_What the task asks_
Since the listing below shows pictures, leave them out and write out exactly the lines from the line with "London. What I really like the most about" to the line with "Join us on March", both included, and no others.

= = = = = = =

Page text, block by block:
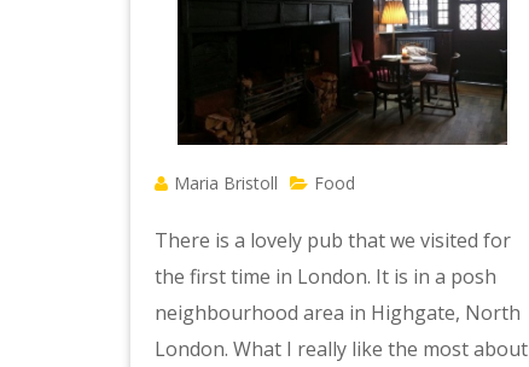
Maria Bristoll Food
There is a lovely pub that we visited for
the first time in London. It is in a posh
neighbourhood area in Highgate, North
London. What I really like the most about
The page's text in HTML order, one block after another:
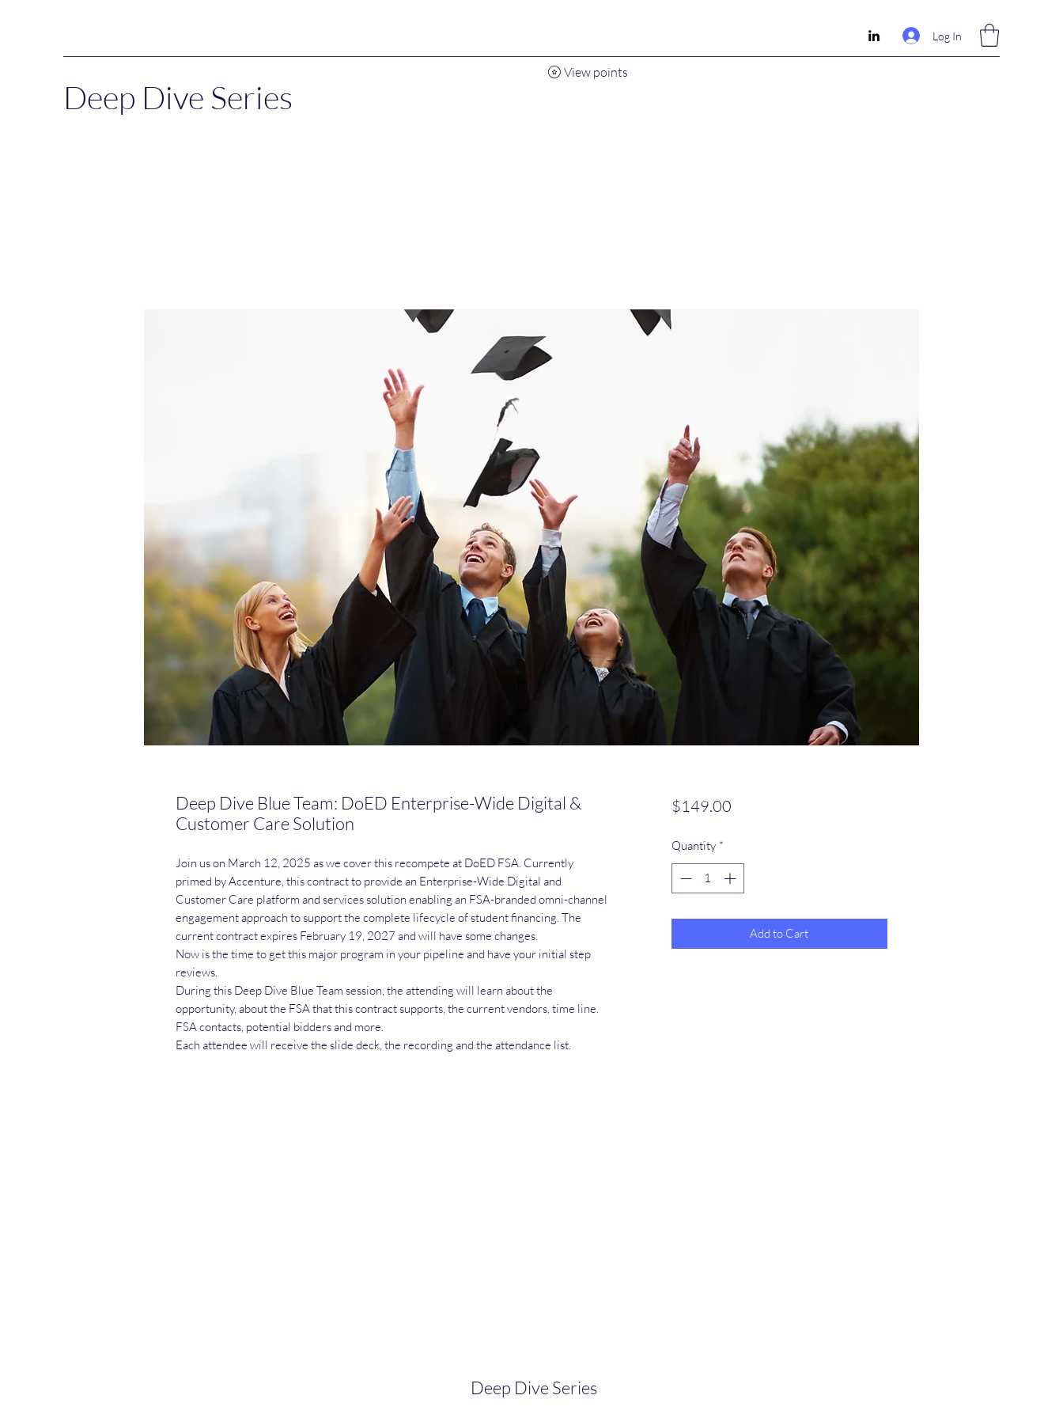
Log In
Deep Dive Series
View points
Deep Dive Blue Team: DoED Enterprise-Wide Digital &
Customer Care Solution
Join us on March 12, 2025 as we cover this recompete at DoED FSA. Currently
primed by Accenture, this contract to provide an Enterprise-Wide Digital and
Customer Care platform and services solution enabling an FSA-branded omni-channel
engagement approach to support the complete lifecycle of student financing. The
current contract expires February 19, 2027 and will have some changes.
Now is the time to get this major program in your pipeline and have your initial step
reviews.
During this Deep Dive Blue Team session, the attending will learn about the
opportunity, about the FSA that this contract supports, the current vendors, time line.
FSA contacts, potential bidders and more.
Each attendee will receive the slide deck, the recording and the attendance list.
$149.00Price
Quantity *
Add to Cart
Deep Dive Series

= = = = = = =

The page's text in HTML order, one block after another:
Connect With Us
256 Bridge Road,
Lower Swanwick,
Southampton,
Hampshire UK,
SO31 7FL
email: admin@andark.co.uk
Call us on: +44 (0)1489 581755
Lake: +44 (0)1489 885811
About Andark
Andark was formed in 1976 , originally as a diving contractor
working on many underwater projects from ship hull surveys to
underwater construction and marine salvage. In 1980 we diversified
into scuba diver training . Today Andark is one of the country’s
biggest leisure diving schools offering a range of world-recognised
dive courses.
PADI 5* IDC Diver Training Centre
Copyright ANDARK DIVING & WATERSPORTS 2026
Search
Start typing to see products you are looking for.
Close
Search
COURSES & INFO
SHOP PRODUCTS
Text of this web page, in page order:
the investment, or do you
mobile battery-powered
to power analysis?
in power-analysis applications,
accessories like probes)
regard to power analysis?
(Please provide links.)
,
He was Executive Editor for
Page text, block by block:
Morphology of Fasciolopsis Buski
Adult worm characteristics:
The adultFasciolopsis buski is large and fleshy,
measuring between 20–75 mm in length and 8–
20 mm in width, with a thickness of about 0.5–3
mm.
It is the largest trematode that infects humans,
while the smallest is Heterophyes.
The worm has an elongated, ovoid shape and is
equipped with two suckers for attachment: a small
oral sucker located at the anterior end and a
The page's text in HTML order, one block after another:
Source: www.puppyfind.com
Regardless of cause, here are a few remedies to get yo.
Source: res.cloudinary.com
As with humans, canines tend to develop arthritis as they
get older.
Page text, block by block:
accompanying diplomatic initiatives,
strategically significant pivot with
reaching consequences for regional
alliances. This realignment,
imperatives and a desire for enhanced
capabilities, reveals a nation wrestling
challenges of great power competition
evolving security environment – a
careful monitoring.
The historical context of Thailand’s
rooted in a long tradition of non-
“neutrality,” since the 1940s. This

= = = = = = =

_Answer area_
London. What I really like the most about
The page's text in HTML order, one block after another:
Log In
Deep Dive Series
View points
Deep Dive Blue Team: DoED Enterprise-Wide Digital &
Customer Care Solution
Join us on March 12, 2025 as we cover this recompete at DoED FSA. Currently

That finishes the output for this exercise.